Member of the Parliament of Finland
- In office 4 April 1917 – 25 September 1918
- Constituency: Oulu Province South

Personal details
- Born: Kaarlo Eeronpoika Korhonen 27 December 1878 Veneheitto, Säräisniemi, Russian Empire
- Died: 11 February 1938 (aged 59) Karhumäki, Soviet Union
- Party: Social Democratic Party of Finland
- Occupation: Farmer

= Kalle Korhonen =

Finnish politician (1878–1938)

Kaarlo (Kalle) Eeronpoika Korhonen (Карл Эрикович Корхонен; 27 December 1878 – 11 February 1938) was a Finnish farmer, politician and member of the Parliament of Finland, the national legislature of Finland. A member of the Social Democratic Party, he represented Oulu Province South between April 1917 and September 1918. Korhonen went to Soviet Russia during the Finnish Civil War and was executed there in 1938 during Stalin's Great Purge.

==Early life==
Korhonen was born on 27 (Note: Another sources give Korhonen's date of birth as 26 December 1878.) December 1878 in Veneheitto in Säräisniemi municipality in central Grand Duchy of Finland. After attending public school, he worked as a wheelwright and a labourer. He was a farmer in Säräisniemi.

==Politics and civil war==
Korhonen joined the Social Democratic Party (SDP) in 1902 and was chairman of the party's local branch. He was elected to the Parliament of Finland at the 1916 parliamentary election. He was re-elected at the 1917 parliamentary election.
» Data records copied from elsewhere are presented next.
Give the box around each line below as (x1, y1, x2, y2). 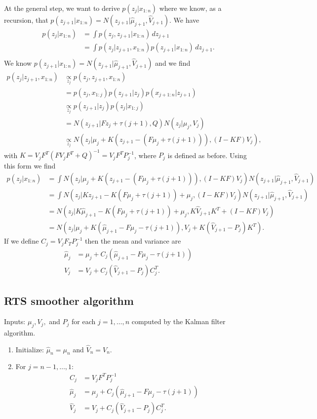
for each (72, 316, 96, 327)
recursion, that (4, 15, 48, 25)
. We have (169, 15, 199, 25)
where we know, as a (159, 3, 222, 13)
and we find (155, 58, 191, 68)
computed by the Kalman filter (131, 316, 226, 327)
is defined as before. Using (167, 150, 247, 160)
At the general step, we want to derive (4, 3, 120, 13)
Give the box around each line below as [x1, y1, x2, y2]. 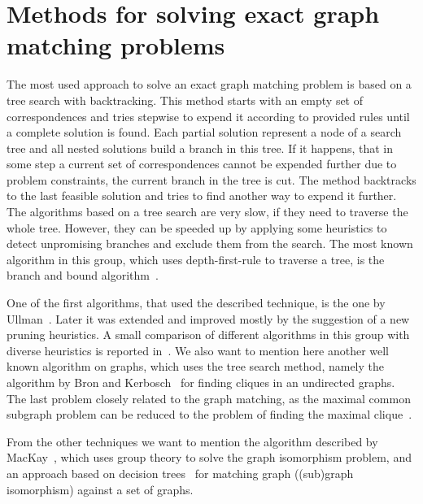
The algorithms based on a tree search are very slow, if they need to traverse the [7, 203, 408, 220]
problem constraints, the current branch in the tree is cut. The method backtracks [7, 171, 416, 188]
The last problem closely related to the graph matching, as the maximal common [7, 389, 411, 406]
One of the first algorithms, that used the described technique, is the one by [7, 294, 386, 311]
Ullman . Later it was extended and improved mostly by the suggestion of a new [7, 310, 410, 327]
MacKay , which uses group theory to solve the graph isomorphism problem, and [7, 449, 412, 466]
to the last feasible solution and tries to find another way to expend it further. [7, 187, 397, 204]
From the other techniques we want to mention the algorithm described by [7, 432, 378, 450]
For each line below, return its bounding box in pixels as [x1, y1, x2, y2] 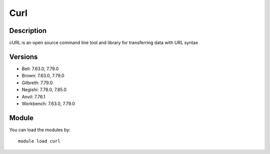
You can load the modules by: [9, 127, 71, 133]
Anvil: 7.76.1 [21, 94, 45, 100]
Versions [9, 52, 38, 61]
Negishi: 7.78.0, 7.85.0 [21, 87, 67, 93]
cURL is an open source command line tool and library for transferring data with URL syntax [9, 40, 198, 46]
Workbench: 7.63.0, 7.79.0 [21, 100, 75, 107]
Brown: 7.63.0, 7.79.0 [21, 73, 64, 79]
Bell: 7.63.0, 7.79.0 [21, 65, 59, 72]
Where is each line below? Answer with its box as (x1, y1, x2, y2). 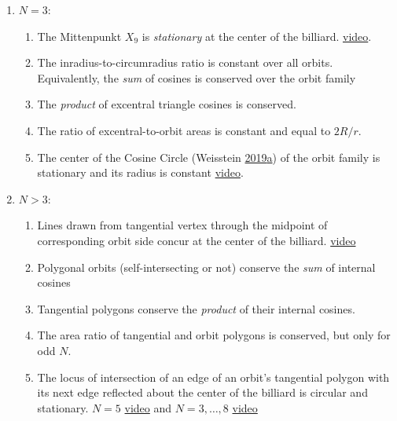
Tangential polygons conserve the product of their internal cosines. (37, 300, 355, 317)
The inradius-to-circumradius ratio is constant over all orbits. (37, 54, 333, 71)
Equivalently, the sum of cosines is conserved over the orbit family (37, 69, 356, 86)
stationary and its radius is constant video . (37, 164, 244, 181)
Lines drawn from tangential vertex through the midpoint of (37, 217, 328, 233)
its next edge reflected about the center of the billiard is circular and (37, 384, 368, 401)
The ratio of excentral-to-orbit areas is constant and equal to (37, 122, 331, 138)
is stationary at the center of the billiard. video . (142, 27, 372, 44)
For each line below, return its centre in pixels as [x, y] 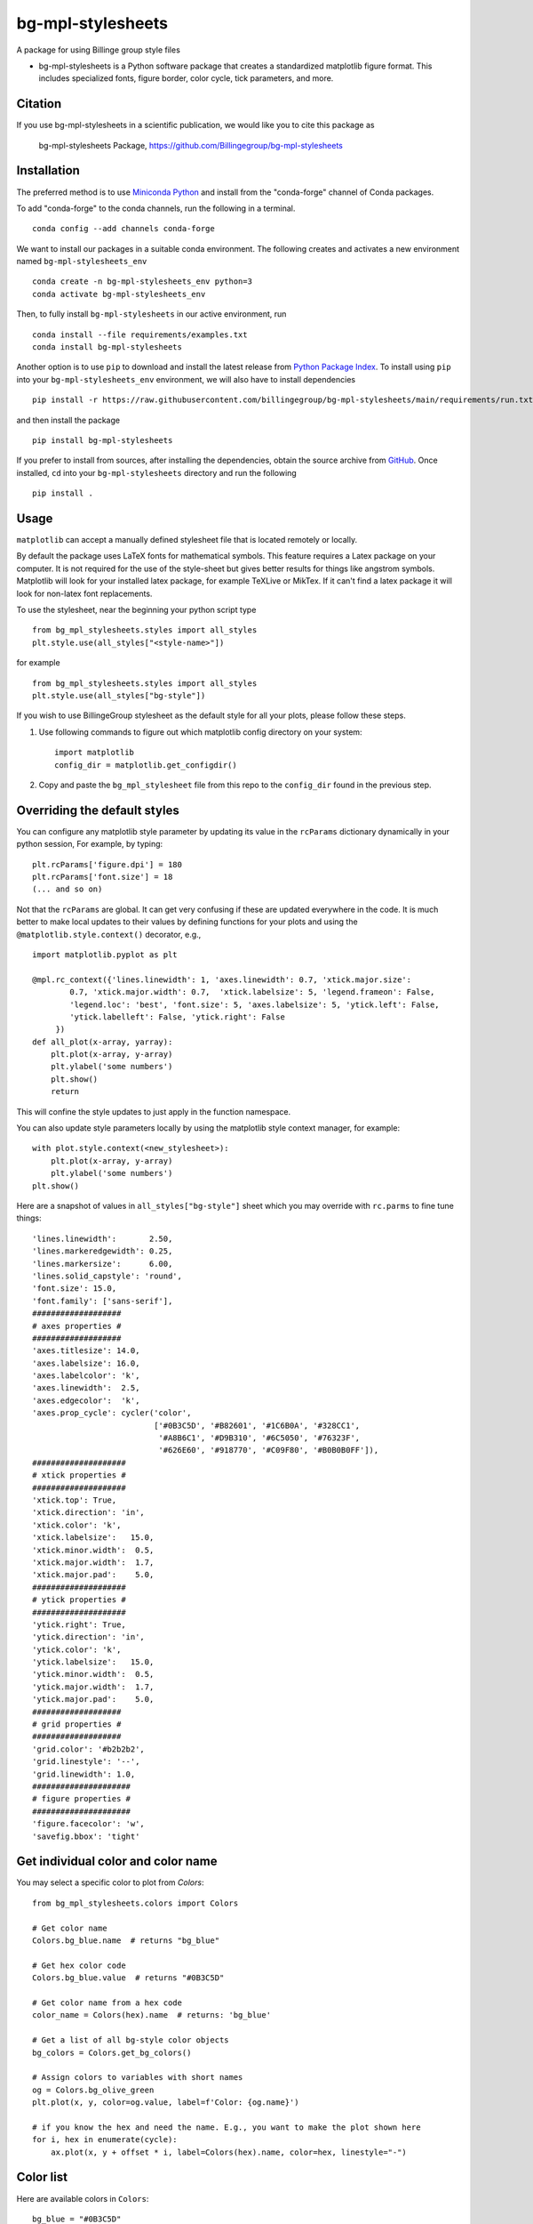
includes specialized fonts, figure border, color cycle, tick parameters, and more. [186, 78]
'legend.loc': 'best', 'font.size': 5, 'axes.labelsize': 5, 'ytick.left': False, [255, 1004]
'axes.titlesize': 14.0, [86, 1351]
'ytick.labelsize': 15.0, [93, 1662]
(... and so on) [68, 889]
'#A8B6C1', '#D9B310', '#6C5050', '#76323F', [259, 1438]
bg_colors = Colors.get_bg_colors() [112, 2052]
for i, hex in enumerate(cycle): [105, 2140]
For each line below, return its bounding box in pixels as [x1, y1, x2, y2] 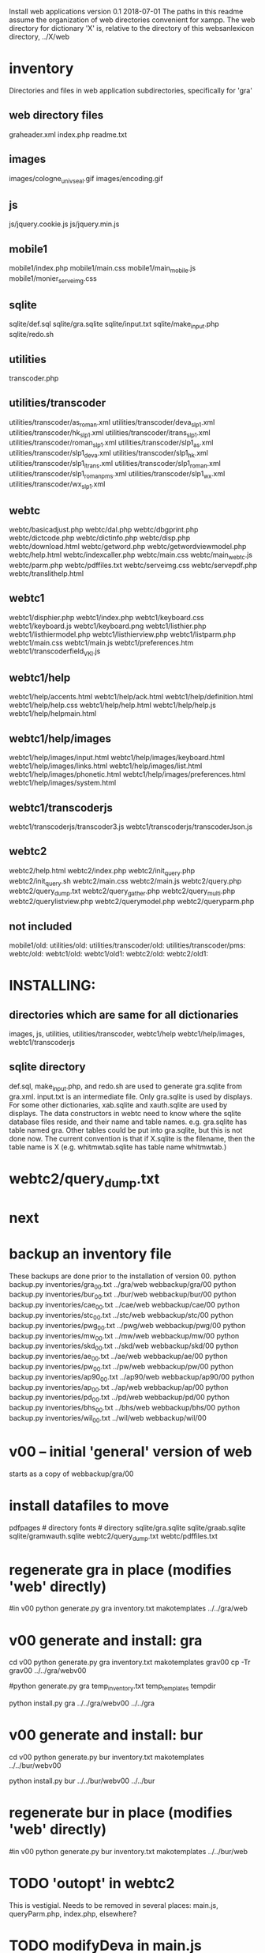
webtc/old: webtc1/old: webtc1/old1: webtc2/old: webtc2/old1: [9, 949, 208, 959]
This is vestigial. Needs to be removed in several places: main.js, [9, 1900, 219, 1909]
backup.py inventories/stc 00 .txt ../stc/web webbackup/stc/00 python [9, 1310, 233, 1322]
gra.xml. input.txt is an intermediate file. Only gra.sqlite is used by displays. [9, 1092, 253, 1101]
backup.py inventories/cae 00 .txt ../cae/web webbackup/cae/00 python [9, 1300, 240, 1311]
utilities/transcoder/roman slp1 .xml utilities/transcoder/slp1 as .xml [9, 438, 214, 449]
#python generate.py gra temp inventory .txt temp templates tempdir [9, 1681, 216, 1693]
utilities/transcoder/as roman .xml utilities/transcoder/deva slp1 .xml [9, 417, 215, 429]
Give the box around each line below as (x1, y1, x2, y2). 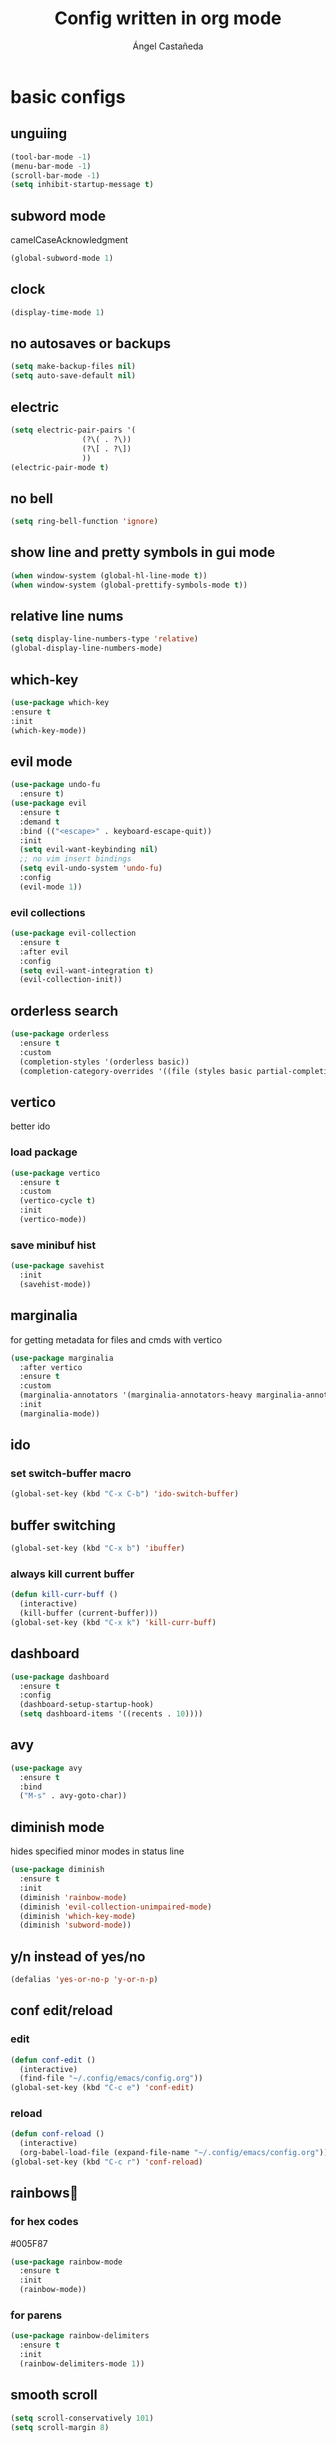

During the Finnish Civil War Korhonen was sent to Petrograd as part of a people's delegation. After the Reds were defeated Korhonen remained in Soviet Russia.

==Exile and death==
Korhonen was chairman of the Airo commune in Kostroma in the Volga region. He was sent to Karelia in June 1920 where he worked as a raftsman on the Sunu river, as a railway guard in Kemi and in the land affairs department of the Uhtua District (Kalevalsky District) administration. He was a manager of financial affairs at a youth school (1923-1930), a director of the financial department of the Uhtua state farm (1930-1933), school director (1932-1936) and a worker of the Municipal Department of the Uhtua District Executive Committee (1936).

Korhonen was a member of the Russian Communist Party (Bolsheviks) from 1918 to 1936. With the onset of Stalin's Great Purge, Korhonen was expelled from the party on 26 November 1935 by the Kalevala district committee. He was imprisoned on 30 November 1937 for counter-revolutionary activities and on 21 January 1938 sentenced to death by shooting. He was executed on 11 February 1938 in the foothills of Karhumäki (Medvezhyegorsk). He was posthumously rehabilitated in September 1988.

==Personal life==
Korhonen was married to Hilma (Hilda) and had an adopted daughter, Silvia Thorstensson. Later he married Soviet citizen Anna and lived in Uhtua (Kalevala) in Russian Karelia. They had a son, Taisto.